Cross-examined by Mr. Abinger. Possibly any clerk who asked for a sheet of notepaper could have done it. I do not know a Mr. Cohen in connection with this case. I have known Bowman ten or twelve years as a customer. He was formerly in business as a confectioner and bought butter and eggs of us, but not lard. I cannot say he is a good customer, as we made a bad debt with him. He was a buyer of cracked eggs, which are used in making pastry.

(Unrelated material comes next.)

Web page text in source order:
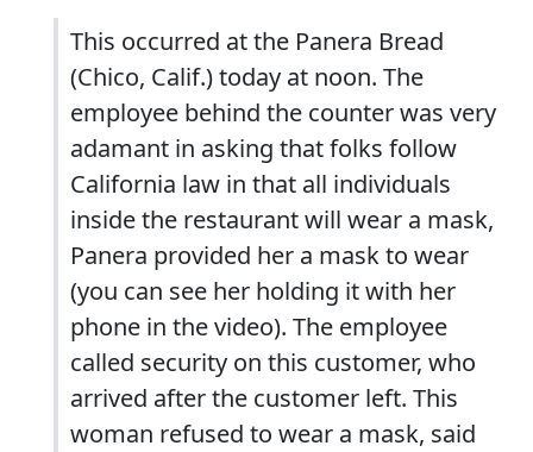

Cross-examined by Mr. White. If anybody employed by the firm came and said he wanted a piece of notepaper, I should let him have it. I do not know what an ordinary shopman could want a piece of our blank notepaper for. There are a few sheets at the present time in the shop. I was in the habit of frequently seeing Crocker's handwriting when he was in the employment of the firm, and am as certain that the letter produced is in his handwriting as one man can be certain of another's writing. Crocker left Fitch's because the was discharged for supplying one of our customers on his own account.

To the Court. In other words he put into his pocket a profit that ought to have gone into the pocket of the firm. He was paid £3 a week, I think; I am not quite sure.

JOHN THOMAS HUTT , carman in the employ of Edward Street. I remember Saturday, December 5. On that day the order on the Hibernia Wharf for the delivery of 50 boxes of lard was handed to me by a Mr. Allen, who is a carman contractor. The order was refused at the wharf because it was not signed by Mr. Allen. I came back and had the order signed by Mr. Allen. Then I went back again and got the goods. Crocker jumped on to the van and rode about 100 yards. He said he wanted to go to Tooley Street. I asked him where I should meet him, and he said we had better meet at the "Bricklayer's Arms" in the Old Kent Road. After I had got the 50 boxes of lard I saw prisoner in the Old Kent Road and drove to the" Bricklayer's Arms." There I met an old friend named Gregory and I asked him to come and have a ride with me. Crocker said to me," I shall want you to take this (lard) to Rye Lane, Peckham, and meet me under the archway." He then handed me the slip produced on which is written," 6d. for a drink; meet me under railway arch at Peckham." There was a 6d. wrapped up in the paper. I knew Crocker as Pitch. I drove on to Rye Lane with Gregory, and after waiting at the railway arch 10 minutes or a quarter of an hour, prisoner Crocker came up and said, "Ton will have to wait a minute or two," and, of course, I waited there. He came back in about 30 minutes or 40 minutes, and said, My customers is all gone. You will have to take these to the stable." I did not know where the stable was, and he said it was in the Atwell Road, which is about two or three

turnings away. When I got to the Atwell Road the stables were shown to me by Gregory. There were two chaps there and also prisoner Crocker. I delivered the lard and these young fellows put it in the stable. I did not notice whether there were any marks on the cases, but I saw the name of Morris. The lard was delivered at about a quarter past five as near as I can tell.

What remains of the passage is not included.